Reproduce the listing that follows word for word, without its pictures.

::: PROVIDED ENTRIES :::

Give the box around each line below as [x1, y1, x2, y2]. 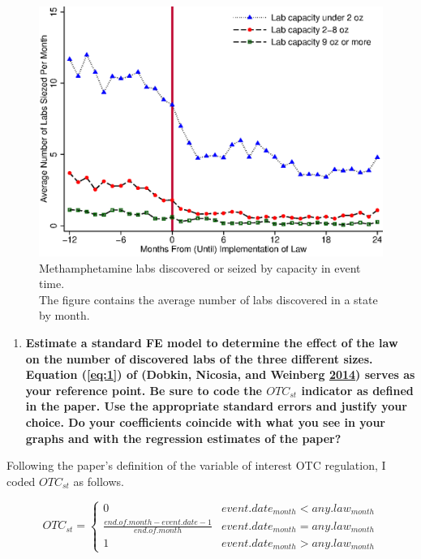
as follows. [73, 472, 124, 489]
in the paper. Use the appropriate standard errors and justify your [25, 398, 407, 415]
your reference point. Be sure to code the [25, 381, 262, 398]
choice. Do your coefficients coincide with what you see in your [25, 414, 385, 430]
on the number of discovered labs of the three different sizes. [25, 350, 373, 367]
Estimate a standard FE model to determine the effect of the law [25, 334, 398, 351]
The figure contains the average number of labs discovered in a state [39, 290, 378, 307]
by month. [39, 307, 90, 324]
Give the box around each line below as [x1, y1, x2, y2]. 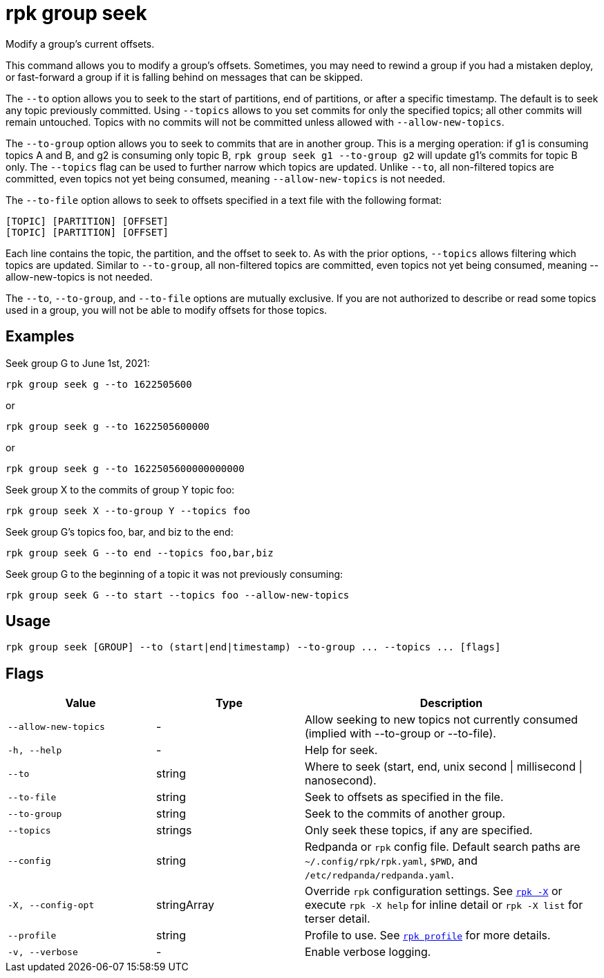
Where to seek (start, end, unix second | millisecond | [305, 760, 583, 774]
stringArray [156, 898, 215, 912]
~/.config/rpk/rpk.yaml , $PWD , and [305, 854, 478, 868]
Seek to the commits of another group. [305, 807, 506, 821]
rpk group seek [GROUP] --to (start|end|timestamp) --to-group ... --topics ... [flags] [6, 641, 501, 653]
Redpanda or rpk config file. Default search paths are [305, 840, 581, 854]
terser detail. [305, 912, 370, 926]
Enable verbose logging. [305, 945, 431, 959]
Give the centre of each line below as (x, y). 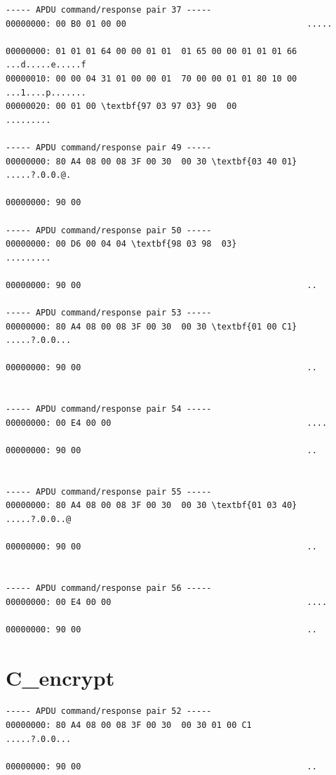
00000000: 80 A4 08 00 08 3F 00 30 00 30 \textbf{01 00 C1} (152, 326)
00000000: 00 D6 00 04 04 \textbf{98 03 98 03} (121, 244)
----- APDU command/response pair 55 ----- (109, 491)
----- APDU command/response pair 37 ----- (109, 10)
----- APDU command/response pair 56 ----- (109, 588)
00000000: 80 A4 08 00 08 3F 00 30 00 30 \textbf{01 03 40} (152, 506)
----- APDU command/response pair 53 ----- (109, 313)
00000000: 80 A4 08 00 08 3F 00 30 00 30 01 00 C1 (129, 725)
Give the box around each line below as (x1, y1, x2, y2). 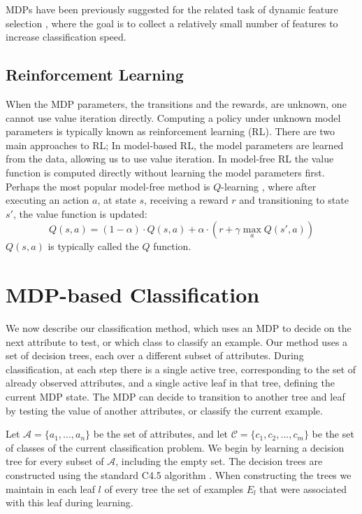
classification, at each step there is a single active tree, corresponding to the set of (6, 361, 356, 376)
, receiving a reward (144, 193, 229, 207)
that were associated (259, 481, 347, 496)
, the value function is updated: (13, 206, 147, 221)
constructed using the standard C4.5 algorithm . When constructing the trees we (6, 467, 352, 482)
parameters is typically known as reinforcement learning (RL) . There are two (6, 124, 335, 139)
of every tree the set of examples (104, 481, 243, 496)
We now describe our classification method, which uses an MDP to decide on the (6, 321, 352, 335)
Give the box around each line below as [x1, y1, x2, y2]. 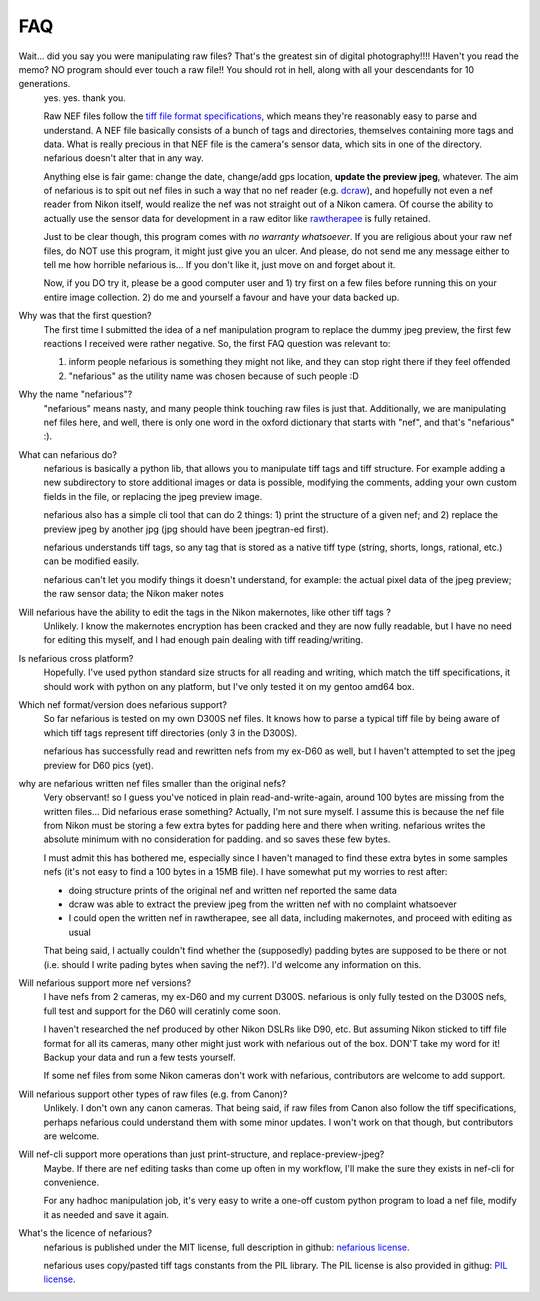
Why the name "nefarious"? [18, 388, 133, 400]
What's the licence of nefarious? [18, 1227, 153, 1239]
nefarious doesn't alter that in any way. [43, 152, 204, 164]
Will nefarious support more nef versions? [18, 976, 192, 989]
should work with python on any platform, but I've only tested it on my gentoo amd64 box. [43, 680, 415, 692]
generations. [18, 78, 71, 90]
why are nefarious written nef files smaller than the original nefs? [18, 777, 287, 789]
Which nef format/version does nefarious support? [18, 698, 227, 710]
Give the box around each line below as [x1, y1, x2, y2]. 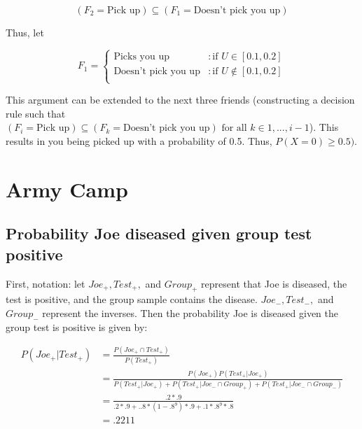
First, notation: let [6, 276, 85, 290]
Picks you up [113, 51, 169, 62]
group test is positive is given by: [6, 319, 148, 334]
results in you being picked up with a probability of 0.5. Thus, [6, 133, 272, 148]
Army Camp [6, 174, 128, 203]
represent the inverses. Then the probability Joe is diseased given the [42, 305, 338, 320]
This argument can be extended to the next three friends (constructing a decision [6, 92, 355, 107]
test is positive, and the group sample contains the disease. [6, 292, 258, 307]
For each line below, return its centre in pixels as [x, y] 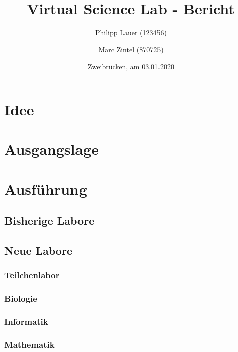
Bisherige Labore [49, 221]
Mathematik [29, 344]
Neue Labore [38, 250]
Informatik [26, 321]
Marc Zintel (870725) [131, 49]
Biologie [21, 298]
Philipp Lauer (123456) [131, 33]
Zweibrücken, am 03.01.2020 [131, 66]
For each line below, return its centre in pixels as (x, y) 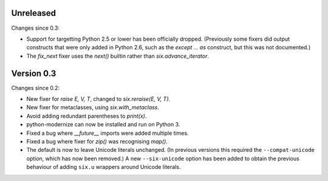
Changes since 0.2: (36, 87)
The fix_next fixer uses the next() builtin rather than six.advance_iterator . (118, 56)
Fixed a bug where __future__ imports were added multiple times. (108, 133)
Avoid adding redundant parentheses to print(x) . (87, 116)
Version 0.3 (34, 73)
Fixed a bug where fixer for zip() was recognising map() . (97, 141)
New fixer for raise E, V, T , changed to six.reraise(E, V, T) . (98, 99)
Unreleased (34, 13)
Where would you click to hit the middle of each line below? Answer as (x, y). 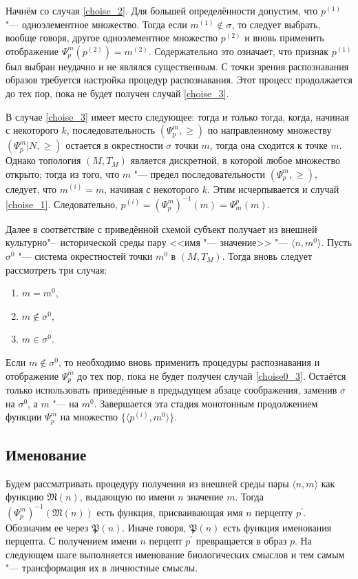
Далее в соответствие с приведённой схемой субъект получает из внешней (161, 228)
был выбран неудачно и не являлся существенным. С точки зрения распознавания (177, 66)
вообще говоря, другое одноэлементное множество (112, 38)
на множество (89, 417)
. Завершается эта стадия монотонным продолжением (206, 403)
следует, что (31, 189)
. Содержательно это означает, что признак (239, 51)
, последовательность (111, 130)

:::

• [ANSWER FOR THIS EXERCISE]:
Give the box around each line below as [x1, y1, x2, y2]. 
as follows. [73, 472, 124, 489]
in the paper. Use the appropriate standard errors and justify your [25, 398, 407, 415]
your reference point. Be sure to code the [25, 381, 262, 398]
choice. Do your coefficients coincide with what you see in your [25, 414, 385, 430]
on the number of discovered labs of the three different sizes. [25, 350, 373, 367]
Estimate a standard FE model to determine the effect of the law [25, 334, 398, 351]
The figure contains the average number of labs discovered in a state [39, 290, 378, 307]
by month. [39, 307, 90, 324]
Give the box around each line below as [x1, y1, x2, y2]. 
Where to seek (start, end, unix second | millisecond | [305, 760, 583, 774]
stringArray [156, 898, 215, 912]
~/.config/rpk/rpk.yaml , $PWD , and [305, 854, 478, 868]
Seek to the commits of another group. [305, 807, 506, 821]
rpk group seek [GROUP] --to (start|end|timestamp) --to-group ... --topics ... [flags] [6, 641, 501, 653]
Redpanda or rpk config file. Default search paths are [305, 840, 581, 854]
terser detail. [305, 912, 370, 926]
Enable verbose logging. [305, 945, 431, 959]
Give the centre of each line below as (x, y). 
00000000: 80 A4 08 00 08 3F 00 30 00 30 \textbf{01 00 C1} (152, 326)
00000000: 00 D6 00 04 04 \textbf{98 03 98 03} (121, 244)
----- APDU command/response pair 55 ----- (109, 491)
----- APDU command/response pair 37 ----- (109, 10)
----- APDU command/response pair 56 ----- (109, 588)
00000000: 80 A4 08 00 08 3F 00 30 00 30 \textbf{01 03 40} (152, 506)
----- APDU command/response pair 53 ----- (109, 313)
00000000: 80 A4 08 00 08 3F 00 30 00 30 01 00 C1 (129, 725)
Give the box around each line below as (x1, y1, x2, y2). 
classification, at each step there is a single active tree, corresponding to the set of (6, 361, 356, 376)
, receiving a reward (144, 193, 229, 207)
that were associated (259, 481, 347, 496)
, the value function is updated: (13, 206, 147, 221)
constructed using the standard C4.5 algorithm . When constructing the trees we (6, 467, 352, 482)
parameters is typically known as reinforcement learning (RL) . There are two (6, 124, 335, 139)
of every tree the set of examples (104, 481, 243, 496)
We now describe our classification method, which uses an MDP to decide on the (6, 321, 352, 335)
Give the box around each line below as [x1, y1, x2, y2]. 
Why the name "nefarious"? [18, 388, 133, 400]
What's the licence of nefarious? [18, 1227, 153, 1239]
nefarious doesn't alter that in any way. [43, 152, 204, 164]
Will nefarious support more nef versions? [18, 976, 192, 989]
should work with python on any platform, but I've only tested it on my gentoo amd64 box. [43, 680, 415, 692]
generations. [18, 78, 71, 90]
why are nefarious written nef files smaller than the original nefs? [18, 777, 287, 789]
Which nef format/version does nefarious support? [18, 698, 227, 710]
Give the box around each line below as [x1, y1, x2, y2]. 
First, notation: let [6, 276, 85, 290]
Picks you up [113, 51, 169, 62]
group test is positive is given by: [6, 319, 148, 334]
results in you being picked up with a probability of 0.5. Thus, [6, 133, 272, 148]
Army Camp [6, 174, 128, 203]
represent the inverses. Then the probability Joe is diseased given the [42, 305, 338, 320]
This argument can be extended to the next three friends (constructing a decision [6, 92, 355, 107]
test is positive, and the group sample contains the disease. [6, 292, 258, 307]
For each line below, return its centre in pixels as [x, y] 
Bisherige Labore [49, 221]
Mathematik [29, 344]
Neue Labore [38, 250]
Informatik [26, 321]
Marc Zintel (870725) [131, 49]
Biologie [21, 298]
Philipp Lauer (123456) [131, 33]
Zweibrücken, am 03.01.2020 [131, 66]
For each line below, return its centre in pixels as (x, y) 
Changes since 0.2: (36, 87)
The fix_next fixer uses the next() builtin rather than six.advance_iterator . (118, 56)
Fixed a bug where __future__ imports were added multiple times. (108, 133)
Avoid adding redundant parentheses to print(x) . (87, 116)
Version 0.3 (34, 73)
Fixed a bug where fixer for zip() was recognising map() . (97, 141)
New fixer for raise E, V, T , changed to six.reraise(E, V, T) . (98, 99)
Unreleased (34, 13)
Where would you click to hit the middle of each line below? Answer as (x, y). 
Далее в соответствие с приведённой схемой субъект получает из внешней (161, 228)
был выбран неудачно и не являлся существенным. С точки зрения распознавания (177, 66)
вообще говоря, другое одноэлементное множество (112, 38)
на множество (89, 417)
. Завершается эта стадия монотонным продолжением (206, 403)
следует, что (31, 189)
. Содержательно это означает, что признак (239, 51)
, последовательность (111, 130)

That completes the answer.